|| Council Tweaks
Wording of Homeowner Initiative
By Oliver Lukacs
Dec. 18 -- After quibbling over grammar and wording, the City Council Tuesday night finalized language on a ballot initiative that would require an owner's permission before a single family home can be declared a landmark or included in an historic district.
The debate focused on the wording identifying the owner and whose consent would be needed to designate homes as landmarks under the Homeowners Freedom of Choice Initiative, which will go before voters in a special mail-in election being held from February 20 to March 21.
Mayor Pro Tem Kevin McKeown wanted the wording to read "unanimous property owners' consent;" Councilman Michael Feinstein wanted it to read "all owners," because some properties have multiple owners.
Confused by the word "unanimous," Councilman Bob Holbrook asked, "Are they talking about their property or someone else's property with unanimous?" Holbrook said the word could be misinterpreted to mean that every homeowner's consent on the block, or neighborhood or community would be needed to designate one house.
After pondering the issue, City Attorney Marsha Moutrie informed the council that "state law really does not allow you to draft this for the reason that you have political positions you are taking."
The final wording will read: "Shall the municipal code be amended to require the prior written consent of all property owners of record before their buildings or other improvements in R-1 single family districts could be designated as either landmarks or structures of merit and before parcels could be designated as landmarks or included in historic districts?"
Afterward, the five Santa Monica for Renters' Rights council members -- Mayor Richard Bloom, Pam O'Connor, Ken Genser, Feinstein and McKeown -- offered to author the argument against the measure.
Because the council cannot write both arguments, Holbrook offered to assist any citizen in drafting the argument in favor of the measure, which qualified for a special election with nearly 10,000 signatures.
Arguments are due at the City Clerk's Office at City Hall by noon on Dec. 31, 2002. The deadline for rebuttals is January 10, 2003 at 5:30 p.m. For voters preferring to drop off ballots, ballots will be accepted at City Hall until 9 p.m. on March 21.
In a separate action, the council unanimously voted to adopt a resolution that under a new State law tightens affordable housing loan procedures for the City's Redevelopment Agency. According to Bob Moncrief, the City's housing and redevelopment manager, "nothing has really changed."
The new law basically asks the agency to prove on paper that recipients of the loans "tried" their best to secure financing from a normal commercial or private bank before receiving more than 50 percent of the needed money from the Agency, according to Moncrief.

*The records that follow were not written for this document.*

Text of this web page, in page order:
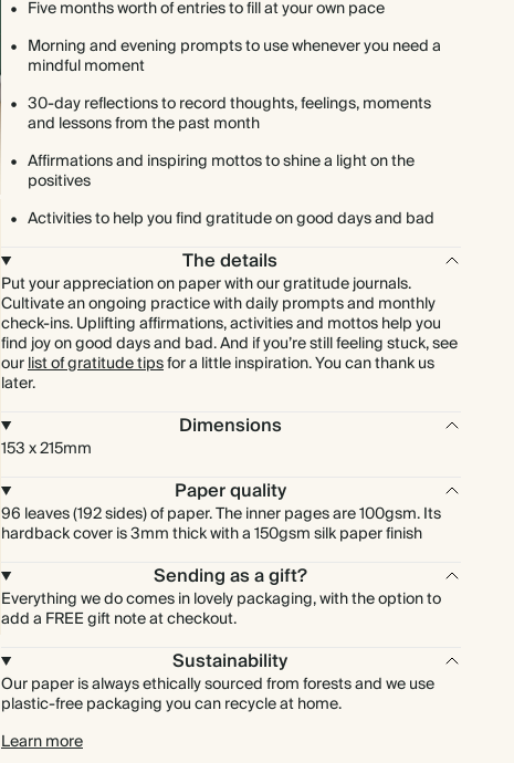
Five months worth of entries to fill at your own pace
Morning and evening prompts to use whenever you need a
mindful moment
30-day reflections to record thoughts, feelings, moments
and lessons from the past month
Affirmations and inspiring mottos to shine a light on the
positives
Activities to help you find gratitude on good days and bad
The details
Put your appreciation on paper with our gratitude journals.
Cultivate an ongoing practice with daily prompts and monthly
check-ins. Uplifting affirmations, activities and mottos help you
find joy on good days and bad. And if you’re still feeling stuck, see
ourlist of gratitude tipsfor a little inspiration. You can thank us
later.
Dimensions
153 x 215mm
Paper quality
96 leaves (192 sides) of paper. The inner pages are 100gsm. Its
hardback cover is 3mm thick with a 150gsm silk paper finish
Sending as a gift?
Everything we do comes in lovely packaging, with the option to
add a FREE gift note at checkout.
Sustainability
Our paper is always ethically sourced from forests and we use
plastic-free packaging you can recycle at home.
Learn more

Moncrief said this is already standard practice in Santa Monica, and according to the agency's staff report "of the 21 Agency loans issued during the last five years, 17 (81 percent) included conventional bank financing."
Those 21 loans have helped create affordable housing for 456 households over the last five years in the City, Moncrief said.
"On a human level it is more than 456 if you consider turnover," Moncrief said.